Input material
++++++++++

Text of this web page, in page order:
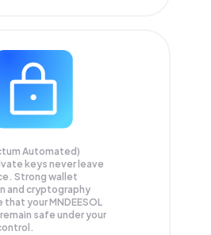
Automated)
keys never leave
Strong wallet
and cryptography
that yourMNDEESOL
safe under your
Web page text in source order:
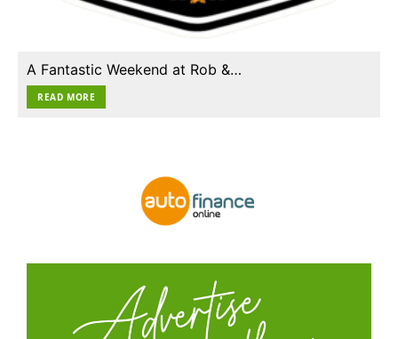
A Fantastic Weekend at Rob &…
READ MORE
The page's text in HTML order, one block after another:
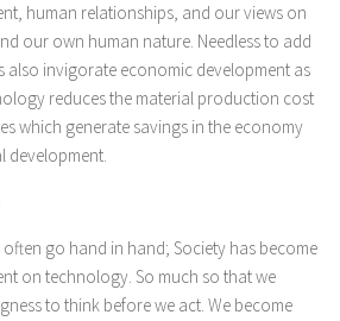
human relationships, and our views on
our own human nature. Needless to add
also invigorate economic development as
reduces the material production cost
which generate savings in the economy
development.
go hand in hand; Society has become
on technology. So much so that we
to think before we act. We become
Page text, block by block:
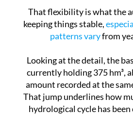
patterns varyfrom
Looking at the detail, the
amount recorded at the
That jump underlines how
hydrological cycle has
recent ones.
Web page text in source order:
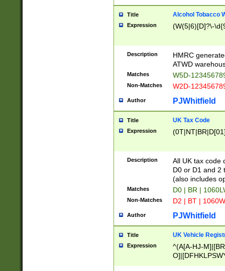
Title Alcohol Tobacco
Expression (W(5|6)[D]?\-
Description
HMRC
ATWD
Matches W5D-
Non-Matches W2D-
Author PJWhitfield
Title UK Tax Code
Expression
Description
All UK tax code
D0 or D1 and 2
(also includes
Matches D0 | BR |
Non-Matches D2 | BT |
Author PJWhitfield
Title UK Vehicle
Expression
^(A[A-HJ-
F]|)(0[02-9]|[1-
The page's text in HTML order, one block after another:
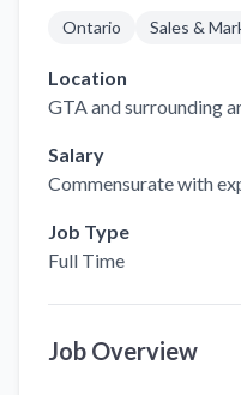
Ontario Sales &
Location
GTA and surrounding
Salary
Commensurate with
Job Type
Full Time
Job Overview
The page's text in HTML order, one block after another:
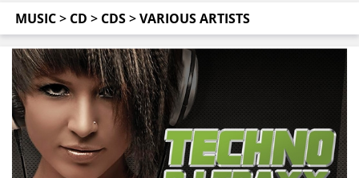
MUSIC> CD > CDS>VARIOUS ARTISTS

++++++++++

Directions
A faithful, complete copy of the entries is required, without the pictures.

Task output
Text of this web page, in page order:
Automated)
keys never leave
Strong wallet
and cryptography
that yourMNDEESOL
safe under your
Web page text in source order:
A Fantastic Weekend at Rob &…
READ MORE
The page's text in HTML order, one block after another:
human relationships, and our views on
our own human nature. Needless to add
also invigorate economic development as
reduces the material production cost
which generate savings in the economy
development.
go hand in hand; Society has become
on technology. So much so that we
to think before we act. We become
Page text, block by block:
patterns varyfrom
Looking at the detail, the
amount recorded at the
That jump underlines how
hydrological cycle has
recent ones.
Web page text in source order:
Title Alcohol Tobacco
Expression (W(5|6)[D]?\-
Description
HMRC
ATWD
Matches W5D-
Non-Matches W2D-
Author PJWhitfield
Title UK Tax Code
Expression
Description
All UK tax code
D0 or D1 and 2
(also includes
Matches D0 | BR |
Non-Matches D2 | BT |
Author PJWhitfield
Title UK Vehicle
Expression
^(A[A-HJ-
F]|)(0[02-9]|[1-
The page's text in HTML order, one block after another:
Ontario Sales &
Location
GTA and surrounding
Salary
Commensurate with
Job Type
Full Time
Job Overview
The page's text in HTML order, one block after another:
MUSIC> CD > CDS>VARIOUS ARTISTS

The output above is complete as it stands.